Guest Blogger – Michigan Mary
Most people know that recycling is good for the environment and many households engage in this activity because of this understood notion. However, the national recycling rate currently stands at approximately 32 percent which indicates that a good chunk of the American population is not engaging in this activity regardless of the implications. Here at RE3.org we recently heard about a program that makes sense to us, it’s called Recycle Bank and it is a program that actually pays people to recycle. Pretty cool concept, right?
Any initiative is bound to be more successful when individuals are receiving a direct incentive to engage in the activity. In fact the pilot programs for Recycle Bank were so successful that the initial communities went from recycling seven percent and 35 percent respectively to a 90 percent participation rate in both communities. Since then Recycle Bank has expanded to 90 municipalities and services 210,000 households. So far Recycle Bank has been able to more than double the recycling statistics in each of these communities.
The program works by putting a bar code on the side of the receptacle and weighing the amount of recycled materials each week produced by the household. Then the families are given a corresponding amount of points which can be redeemed for gift cards at places like Starbucks and Whole Foods. Larger stores like Bed Bath and Beyond and Target have also added their names to the list of eligible reward locations.
Recycle Bank is actively attempting to recruit more municipalities; however, there are some logistical hurdles that make it difficult for all communities to adopt this progressive program. First and foremost there is inherently a significant start up cost with this type of program. The city must invest in new infrastructure to enable the program to run as it is intended. The Recycle Bank bins are larger than the average recycling container and cost upwards of $85 a pop, which multiplied by a city the size of Raleigh is a significant initial investment.

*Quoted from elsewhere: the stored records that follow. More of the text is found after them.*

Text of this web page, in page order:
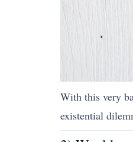
With this very
existential
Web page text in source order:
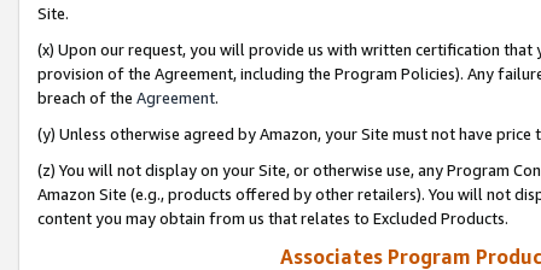
Site.
(x) Upon our request, you will provide us with written certification
provision of the Agreement, including the Program Policies). Any
breach of the Agreement.
(y) Unless otherwise agreed by Amazon, your Site must not have
(z) You will not display on your Site, or otherwise use, any Program
Amazon Site (e.g., products offered by other retailers). You will not
content you may obtain from us that relates to Excluded Products.
Associates Program

However, it is vital that cities understand the essential nature of thinking about the long-term benefits of the program rather than the short-term obstacles. Although it is necessary to incur an initial financial hit communities must take into account the vast benefits of a stable and thriving recycling program. Markets for recycled products are currently depressed. When they do pick up again communities with effective and efficient programs will be able to garner vast financial benefits from the implementation of this noted program.
Recycle Bank is mutually beneficial for the consumer, businesses and municipalities. Cities need its citizens to encourage their local governments to think “outside the box” to come up with ways to innovate and improve their services. Do your part by contacting your local government and asking them about considering this exciting and original recycling initiative.